● **Records excerpted from a collection**
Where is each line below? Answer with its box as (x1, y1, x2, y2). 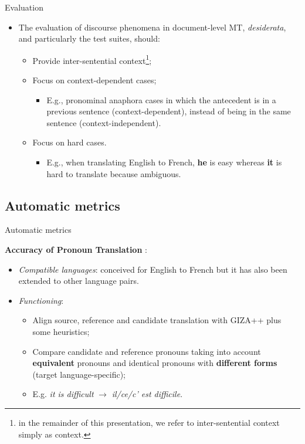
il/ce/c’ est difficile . (111, 388, 183, 400)
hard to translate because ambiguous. (46, 167, 181, 179)
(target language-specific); (32, 368, 126, 380)
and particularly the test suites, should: (18, 32, 160, 45)
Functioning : (18, 294, 64, 306)
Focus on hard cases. (32, 136, 107, 148)
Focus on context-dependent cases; (32, 74, 157, 86)
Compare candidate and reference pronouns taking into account (32, 345, 261, 357)
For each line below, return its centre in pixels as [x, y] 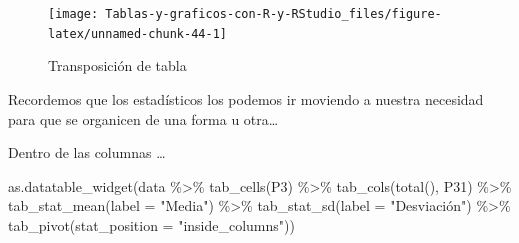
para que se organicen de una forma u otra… [143, 118]
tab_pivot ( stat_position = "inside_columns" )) [151, 224]
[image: [73, 14]
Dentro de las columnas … [87, 152]
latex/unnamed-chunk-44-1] [137, 33]
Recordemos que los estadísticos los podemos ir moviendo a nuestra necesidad [246, 98]
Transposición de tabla [117, 65]
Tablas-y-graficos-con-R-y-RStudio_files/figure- [273, 14]
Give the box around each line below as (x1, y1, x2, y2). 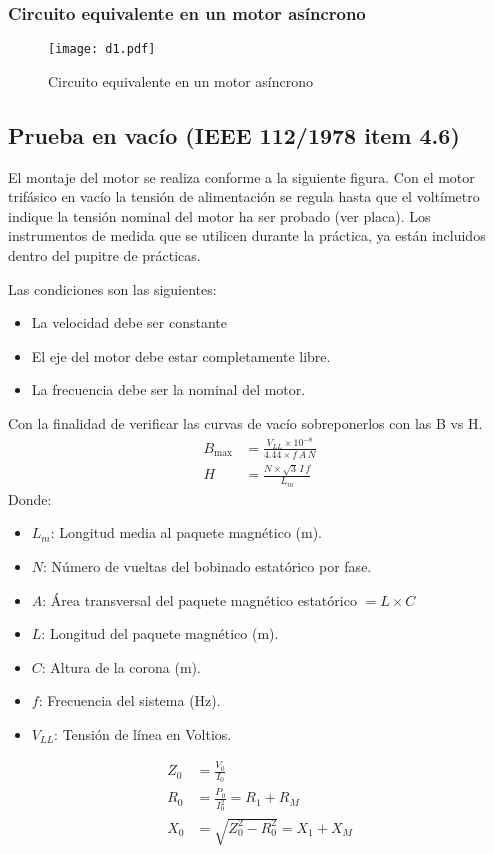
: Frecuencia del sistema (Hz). (38, 690, 221, 711)
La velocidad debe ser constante (31, 312, 227, 333)
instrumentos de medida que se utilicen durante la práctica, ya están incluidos (8, 225, 486, 246)
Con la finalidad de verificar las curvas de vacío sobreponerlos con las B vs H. (8, 413, 483, 434)
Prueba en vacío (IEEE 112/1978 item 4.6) (8, 119, 460, 150)
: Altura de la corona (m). (41, 656, 201, 677)
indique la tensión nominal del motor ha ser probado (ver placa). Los (8, 205, 431, 226)
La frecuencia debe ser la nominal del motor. (31, 379, 306, 400)
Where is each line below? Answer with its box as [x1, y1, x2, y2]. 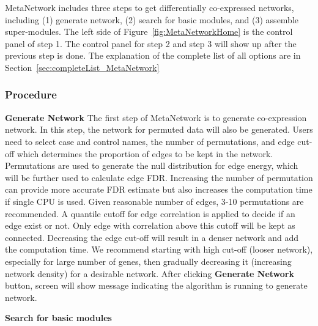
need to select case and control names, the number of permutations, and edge [5, 135, 295, 147]
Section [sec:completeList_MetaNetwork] [5, 61, 160, 73]
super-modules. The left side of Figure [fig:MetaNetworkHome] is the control [5, 25, 293, 38]
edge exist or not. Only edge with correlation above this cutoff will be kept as [5, 219, 295, 232]
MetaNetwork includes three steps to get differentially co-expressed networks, [5, 1, 294, 13]
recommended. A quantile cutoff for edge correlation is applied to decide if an [5, 207, 295, 220]
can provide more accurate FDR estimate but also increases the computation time [5, 183, 312, 196]
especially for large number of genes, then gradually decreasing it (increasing [5, 254, 292, 267]

● **Required work**
Repeat the data word for word, excluding any image.

● **Response to the task**
Where is each line below? Answer with its box as (x1, y1, x2, y2). 
il/ce/c’ est difficile . (111, 388, 183, 400)
hard to translate because ambiguous. (46, 167, 181, 179)
(target language-specific); (32, 368, 126, 380)
and particularly the test suites, should: (18, 32, 160, 45)
Functioning : (18, 294, 64, 306)
Focus on hard cases. (32, 136, 107, 148)
Focus on context-dependent cases; (32, 74, 157, 86)
Compare candidate and reference pronouns taking into account (32, 345, 261, 357)
For each line below, return its centre in pixels as [x, y] 
para que se organicen de una forma u otra… [143, 118]
tab_pivot ( stat_position = "inside_columns" )) [151, 224]
[image: [73, 14]
Dentro de las columnas … [87, 152]
latex/unnamed-chunk-44-1] [137, 33]
Recordemos que los estadísticos los podemos ir moviendo a nuestra necesidad [246, 98]
Transposición de tabla [117, 65]
Tablas-y-graficos-con-R-y-RStudio_files/figure- [273, 14]
Give the box around each line below as (x1, y1, x2, y2). 
: Frecuencia del sistema (Hz). (38, 690, 221, 711)
La velocidad debe ser constante (31, 312, 227, 333)
instrumentos de medida que se utilicen durante la práctica, ya están incluidos (8, 225, 486, 246)
Con la finalidad de verificar las curvas de vacío sobreponerlos con las B vs H. (8, 413, 483, 434)
Prueba en vacío (IEEE 112/1978 item 4.6) (8, 119, 460, 150)
: Altura de la corona (m). (41, 656, 201, 677)
indique la tensión nominal del motor ha ser probado (ver placa). Los (8, 205, 431, 226)
La frecuencia debe ser la nominal del motor. (31, 379, 306, 400)
Where is each line below? Answer with its box as [x1, y1, x2, y2]. 
need to select case and control names, the number of permutations, and edge [5, 135, 295, 147]
Section [sec:completeList_MetaNetwork] [5, 61, 160, 73]
super-modules. The left side of Figure [fig:MetaNetworkHome] is the control [5, 25, 293, 38]
edge exist or not. Only edge with correlation above this cutoff will be kept as [5, 219, 295, 232]
MetaNetwork includes three steps to get differentially co-expressed networks, [5, 1, 294, 13]
recommended. A quantile cutoff for edge correlation is applied to decide if an [5, 207, 295, 220]
can provide more accurate FDR estimate but also increases the computation time [5, 183, 312, 196]
especially for large number of genes, then gradually decreasing it (increasing [5, 254, 292, 267]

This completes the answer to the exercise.